Wednesday, May 2, 2018

     "They spent their lives in misery, they died in misery."  So remarked an observer of what he called the "forgotten dead of Haiti."  By the "forgotten dead," this person was thinking about the vast numbers of Haitians who, whether it be succumbing to AIDS or other diseases; enduring aching poverty; or trying desperately and without success to put their lives back together after a series of natural disasters in the country:  people who die without a trace.  No one attends to them, no one helps them, no one remembers them.  They came into this world in obscurity, lived without notice, and died absent of any remembrance.  It is as if they had never really lived.
     Some years ago, my son spent a summer volunteering at Mother Teresa's House for the Poor in Kolkata, India.  Each day, he accompanied staff as they traveled through the streets of the teeming city, looking for people near death, people abandoned, people whose passing would not cause anyone to blink an eye.  With the staff, he brought these people to the House.  There, they tended to their wounds, bathed them, gave them clean clothes, and laid them in a bed with fresh sheets.  Then they kept vigil with them, waiting with them, holding their hand as their lives slipped away into their eternal destiny.
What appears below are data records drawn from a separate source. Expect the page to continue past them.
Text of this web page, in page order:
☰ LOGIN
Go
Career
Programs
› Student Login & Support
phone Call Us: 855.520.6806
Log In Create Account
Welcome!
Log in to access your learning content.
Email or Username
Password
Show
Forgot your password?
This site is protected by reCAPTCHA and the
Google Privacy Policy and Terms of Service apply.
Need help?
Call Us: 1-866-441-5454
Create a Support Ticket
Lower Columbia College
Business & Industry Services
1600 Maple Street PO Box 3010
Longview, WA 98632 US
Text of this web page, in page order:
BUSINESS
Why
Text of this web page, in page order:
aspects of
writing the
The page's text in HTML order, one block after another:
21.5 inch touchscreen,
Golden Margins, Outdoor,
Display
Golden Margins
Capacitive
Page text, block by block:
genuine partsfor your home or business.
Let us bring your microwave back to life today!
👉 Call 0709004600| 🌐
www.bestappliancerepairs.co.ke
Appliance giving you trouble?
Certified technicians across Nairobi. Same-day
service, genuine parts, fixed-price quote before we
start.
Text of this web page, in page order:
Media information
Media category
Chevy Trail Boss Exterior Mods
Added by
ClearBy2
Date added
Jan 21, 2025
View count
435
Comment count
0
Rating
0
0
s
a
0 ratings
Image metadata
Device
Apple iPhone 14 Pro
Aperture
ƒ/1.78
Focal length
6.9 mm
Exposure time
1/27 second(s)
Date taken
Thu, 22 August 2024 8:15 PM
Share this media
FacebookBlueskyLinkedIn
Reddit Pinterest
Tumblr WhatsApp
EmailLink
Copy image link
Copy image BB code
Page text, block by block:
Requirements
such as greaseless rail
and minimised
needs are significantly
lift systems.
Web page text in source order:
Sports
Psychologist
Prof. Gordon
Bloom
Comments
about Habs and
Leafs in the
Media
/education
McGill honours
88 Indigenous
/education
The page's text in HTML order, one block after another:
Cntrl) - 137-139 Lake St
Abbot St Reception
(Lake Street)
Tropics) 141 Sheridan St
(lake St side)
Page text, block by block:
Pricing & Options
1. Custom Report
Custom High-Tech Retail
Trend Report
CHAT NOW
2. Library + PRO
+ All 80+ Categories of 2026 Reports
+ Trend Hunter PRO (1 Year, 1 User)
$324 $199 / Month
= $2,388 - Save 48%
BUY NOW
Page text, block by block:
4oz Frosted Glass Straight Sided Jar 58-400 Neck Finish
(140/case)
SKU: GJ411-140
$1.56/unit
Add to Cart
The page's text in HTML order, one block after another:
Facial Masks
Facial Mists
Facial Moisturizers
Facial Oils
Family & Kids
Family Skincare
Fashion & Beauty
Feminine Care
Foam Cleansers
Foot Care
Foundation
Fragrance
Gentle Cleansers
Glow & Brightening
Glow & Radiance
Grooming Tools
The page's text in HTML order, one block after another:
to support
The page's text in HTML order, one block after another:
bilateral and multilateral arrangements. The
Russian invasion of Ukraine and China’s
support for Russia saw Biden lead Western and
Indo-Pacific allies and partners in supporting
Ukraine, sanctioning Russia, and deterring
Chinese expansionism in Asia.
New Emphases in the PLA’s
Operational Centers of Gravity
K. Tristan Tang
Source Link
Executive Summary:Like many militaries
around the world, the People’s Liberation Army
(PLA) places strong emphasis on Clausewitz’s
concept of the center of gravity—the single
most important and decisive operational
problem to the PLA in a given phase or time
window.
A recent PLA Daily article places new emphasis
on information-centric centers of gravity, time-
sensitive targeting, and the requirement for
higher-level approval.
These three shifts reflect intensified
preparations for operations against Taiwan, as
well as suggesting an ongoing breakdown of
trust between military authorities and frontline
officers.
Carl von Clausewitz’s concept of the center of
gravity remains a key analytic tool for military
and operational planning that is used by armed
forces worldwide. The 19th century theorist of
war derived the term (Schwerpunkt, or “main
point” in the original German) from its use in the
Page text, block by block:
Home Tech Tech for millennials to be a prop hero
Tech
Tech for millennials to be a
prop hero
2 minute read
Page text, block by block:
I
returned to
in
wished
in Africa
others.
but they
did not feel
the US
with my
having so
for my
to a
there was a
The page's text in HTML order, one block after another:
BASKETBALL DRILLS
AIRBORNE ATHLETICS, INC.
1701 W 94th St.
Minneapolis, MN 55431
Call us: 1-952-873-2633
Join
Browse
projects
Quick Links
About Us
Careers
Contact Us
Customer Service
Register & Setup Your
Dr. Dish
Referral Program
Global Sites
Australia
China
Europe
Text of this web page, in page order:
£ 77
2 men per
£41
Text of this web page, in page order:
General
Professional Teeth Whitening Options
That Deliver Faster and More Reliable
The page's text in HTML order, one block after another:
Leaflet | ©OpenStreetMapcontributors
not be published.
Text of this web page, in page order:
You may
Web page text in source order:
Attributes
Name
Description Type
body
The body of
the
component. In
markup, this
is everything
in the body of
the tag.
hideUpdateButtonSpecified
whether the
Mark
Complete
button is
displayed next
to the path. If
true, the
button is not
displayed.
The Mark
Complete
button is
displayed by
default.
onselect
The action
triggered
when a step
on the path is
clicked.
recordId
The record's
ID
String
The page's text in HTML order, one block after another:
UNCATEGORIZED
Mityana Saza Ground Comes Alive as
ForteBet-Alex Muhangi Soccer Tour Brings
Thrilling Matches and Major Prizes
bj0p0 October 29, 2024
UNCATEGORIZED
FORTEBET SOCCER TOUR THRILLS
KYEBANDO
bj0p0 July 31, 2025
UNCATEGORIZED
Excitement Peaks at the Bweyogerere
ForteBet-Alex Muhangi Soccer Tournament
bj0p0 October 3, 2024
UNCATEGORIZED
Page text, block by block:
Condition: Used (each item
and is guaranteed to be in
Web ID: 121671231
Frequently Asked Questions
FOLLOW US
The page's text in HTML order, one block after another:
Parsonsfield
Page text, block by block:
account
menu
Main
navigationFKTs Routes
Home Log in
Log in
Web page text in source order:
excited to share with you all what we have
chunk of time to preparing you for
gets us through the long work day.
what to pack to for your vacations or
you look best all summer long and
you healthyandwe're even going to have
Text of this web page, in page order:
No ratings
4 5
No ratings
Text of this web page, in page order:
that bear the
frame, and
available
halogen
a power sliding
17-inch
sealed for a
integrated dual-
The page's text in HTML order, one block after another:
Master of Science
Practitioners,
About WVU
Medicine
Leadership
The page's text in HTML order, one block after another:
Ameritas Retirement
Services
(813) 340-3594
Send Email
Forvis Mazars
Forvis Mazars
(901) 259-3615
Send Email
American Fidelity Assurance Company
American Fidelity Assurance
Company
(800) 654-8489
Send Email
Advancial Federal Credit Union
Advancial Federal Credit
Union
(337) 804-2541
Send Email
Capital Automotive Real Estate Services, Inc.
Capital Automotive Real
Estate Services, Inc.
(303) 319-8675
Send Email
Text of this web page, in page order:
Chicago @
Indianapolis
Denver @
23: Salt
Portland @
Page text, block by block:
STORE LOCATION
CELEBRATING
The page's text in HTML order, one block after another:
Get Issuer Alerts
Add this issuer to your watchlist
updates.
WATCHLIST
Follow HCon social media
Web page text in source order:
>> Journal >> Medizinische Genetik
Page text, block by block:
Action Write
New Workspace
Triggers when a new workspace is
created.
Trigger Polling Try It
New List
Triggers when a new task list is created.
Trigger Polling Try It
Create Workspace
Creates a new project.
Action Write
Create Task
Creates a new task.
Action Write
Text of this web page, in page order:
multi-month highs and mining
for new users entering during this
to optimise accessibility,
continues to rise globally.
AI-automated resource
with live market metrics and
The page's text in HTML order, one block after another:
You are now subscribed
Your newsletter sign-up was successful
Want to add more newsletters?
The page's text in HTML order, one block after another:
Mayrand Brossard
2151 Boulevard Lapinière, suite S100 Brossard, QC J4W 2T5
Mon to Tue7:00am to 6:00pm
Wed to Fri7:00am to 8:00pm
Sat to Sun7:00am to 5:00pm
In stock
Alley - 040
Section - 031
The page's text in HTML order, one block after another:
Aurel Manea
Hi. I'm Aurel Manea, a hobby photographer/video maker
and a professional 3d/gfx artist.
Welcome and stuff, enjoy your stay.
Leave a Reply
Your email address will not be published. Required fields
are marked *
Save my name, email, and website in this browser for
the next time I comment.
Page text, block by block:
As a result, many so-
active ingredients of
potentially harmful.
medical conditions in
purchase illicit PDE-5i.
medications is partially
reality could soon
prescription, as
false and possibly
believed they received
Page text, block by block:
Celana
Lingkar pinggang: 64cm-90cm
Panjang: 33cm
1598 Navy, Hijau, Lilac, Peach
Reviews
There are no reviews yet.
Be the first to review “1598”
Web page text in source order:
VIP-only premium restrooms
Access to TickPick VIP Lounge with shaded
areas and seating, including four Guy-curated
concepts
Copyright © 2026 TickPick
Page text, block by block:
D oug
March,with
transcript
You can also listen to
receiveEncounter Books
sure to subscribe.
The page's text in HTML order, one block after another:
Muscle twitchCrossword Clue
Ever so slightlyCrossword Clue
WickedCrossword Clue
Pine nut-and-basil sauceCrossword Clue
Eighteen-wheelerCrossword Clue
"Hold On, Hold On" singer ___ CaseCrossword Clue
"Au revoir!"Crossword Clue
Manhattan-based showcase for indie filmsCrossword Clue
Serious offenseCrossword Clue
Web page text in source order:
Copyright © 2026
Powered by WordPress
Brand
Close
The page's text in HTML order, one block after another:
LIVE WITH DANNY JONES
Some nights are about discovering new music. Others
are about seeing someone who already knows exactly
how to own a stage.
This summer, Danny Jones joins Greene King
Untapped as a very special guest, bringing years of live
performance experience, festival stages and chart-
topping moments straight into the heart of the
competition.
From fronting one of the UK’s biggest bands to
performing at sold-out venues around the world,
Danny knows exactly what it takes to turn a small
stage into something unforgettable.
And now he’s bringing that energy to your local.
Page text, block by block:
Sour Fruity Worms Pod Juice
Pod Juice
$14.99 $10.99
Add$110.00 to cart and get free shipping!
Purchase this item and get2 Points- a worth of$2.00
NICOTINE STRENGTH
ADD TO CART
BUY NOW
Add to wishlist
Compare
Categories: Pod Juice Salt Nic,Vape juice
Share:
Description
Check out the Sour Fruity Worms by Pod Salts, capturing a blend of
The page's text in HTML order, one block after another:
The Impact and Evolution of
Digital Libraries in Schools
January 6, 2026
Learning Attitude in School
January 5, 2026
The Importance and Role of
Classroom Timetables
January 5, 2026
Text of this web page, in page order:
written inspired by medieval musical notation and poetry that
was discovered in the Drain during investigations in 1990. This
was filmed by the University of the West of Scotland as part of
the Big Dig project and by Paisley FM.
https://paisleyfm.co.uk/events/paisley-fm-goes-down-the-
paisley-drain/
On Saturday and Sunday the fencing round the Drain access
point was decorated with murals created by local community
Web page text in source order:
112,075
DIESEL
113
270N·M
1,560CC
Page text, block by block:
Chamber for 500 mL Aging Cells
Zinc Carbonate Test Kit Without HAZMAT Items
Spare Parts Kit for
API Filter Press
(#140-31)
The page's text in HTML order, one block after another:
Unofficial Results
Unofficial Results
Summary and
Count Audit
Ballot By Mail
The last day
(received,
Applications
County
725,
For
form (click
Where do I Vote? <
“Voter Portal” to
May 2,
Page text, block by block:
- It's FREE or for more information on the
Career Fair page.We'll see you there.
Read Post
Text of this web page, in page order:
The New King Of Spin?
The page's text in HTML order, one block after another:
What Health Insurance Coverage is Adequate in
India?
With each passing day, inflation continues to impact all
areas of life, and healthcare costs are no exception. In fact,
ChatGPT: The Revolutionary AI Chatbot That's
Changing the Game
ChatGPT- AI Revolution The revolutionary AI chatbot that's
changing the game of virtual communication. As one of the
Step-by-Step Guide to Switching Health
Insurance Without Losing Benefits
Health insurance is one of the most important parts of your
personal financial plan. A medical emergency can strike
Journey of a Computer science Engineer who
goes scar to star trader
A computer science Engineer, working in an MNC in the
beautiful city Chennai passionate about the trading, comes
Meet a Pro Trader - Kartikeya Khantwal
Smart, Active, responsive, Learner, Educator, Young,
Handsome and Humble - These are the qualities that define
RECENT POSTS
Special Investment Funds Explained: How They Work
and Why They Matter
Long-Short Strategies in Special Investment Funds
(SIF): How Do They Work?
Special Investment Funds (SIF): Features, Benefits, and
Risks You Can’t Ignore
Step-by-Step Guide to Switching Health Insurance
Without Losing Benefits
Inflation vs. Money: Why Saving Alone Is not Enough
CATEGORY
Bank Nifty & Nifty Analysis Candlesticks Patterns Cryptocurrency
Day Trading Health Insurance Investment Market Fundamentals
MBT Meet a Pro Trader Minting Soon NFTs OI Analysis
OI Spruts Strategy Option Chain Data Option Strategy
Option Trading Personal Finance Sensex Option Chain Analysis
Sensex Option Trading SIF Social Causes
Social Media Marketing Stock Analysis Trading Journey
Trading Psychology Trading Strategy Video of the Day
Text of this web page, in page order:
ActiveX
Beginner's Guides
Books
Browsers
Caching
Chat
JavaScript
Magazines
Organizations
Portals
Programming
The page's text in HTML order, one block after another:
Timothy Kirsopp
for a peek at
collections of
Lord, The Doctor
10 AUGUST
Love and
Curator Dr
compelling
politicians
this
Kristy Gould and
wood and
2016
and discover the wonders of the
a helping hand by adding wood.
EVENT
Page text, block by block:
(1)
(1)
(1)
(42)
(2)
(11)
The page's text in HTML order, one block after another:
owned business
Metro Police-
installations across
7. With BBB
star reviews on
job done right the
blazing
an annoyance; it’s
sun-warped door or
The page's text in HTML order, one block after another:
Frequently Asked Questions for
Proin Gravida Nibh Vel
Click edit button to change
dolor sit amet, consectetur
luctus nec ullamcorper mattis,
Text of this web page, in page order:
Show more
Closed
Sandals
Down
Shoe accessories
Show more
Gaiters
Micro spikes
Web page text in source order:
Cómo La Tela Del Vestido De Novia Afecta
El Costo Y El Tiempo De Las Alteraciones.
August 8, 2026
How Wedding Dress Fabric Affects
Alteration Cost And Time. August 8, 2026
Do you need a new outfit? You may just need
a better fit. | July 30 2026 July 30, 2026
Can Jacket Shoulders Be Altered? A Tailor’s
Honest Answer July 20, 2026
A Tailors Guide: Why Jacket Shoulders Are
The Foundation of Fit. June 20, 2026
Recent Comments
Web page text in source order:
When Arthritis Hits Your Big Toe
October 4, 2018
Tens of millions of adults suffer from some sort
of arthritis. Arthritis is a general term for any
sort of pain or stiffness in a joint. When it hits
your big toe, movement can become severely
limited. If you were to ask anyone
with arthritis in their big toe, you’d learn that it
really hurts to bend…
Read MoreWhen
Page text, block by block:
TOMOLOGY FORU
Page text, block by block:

     These people then died, so the staff hoped, feeling loved.  I cannot explain why some of us are born into pleasant circumstances and others not.  I cannot explain why some people die being loved deeply and others not.  And I cannot explain why the world is full of such aching disparity and God seems to be doing nothing about it.
     What I can explain, however, is that because we are beings created in the image of God, we can love.  We can love ourselves, we can love each other.  And we can love the planet.
     God seems frightfully distant at times, yes, but we can make our love, his love in us, his love that is rooted in his creation of us, constantly present.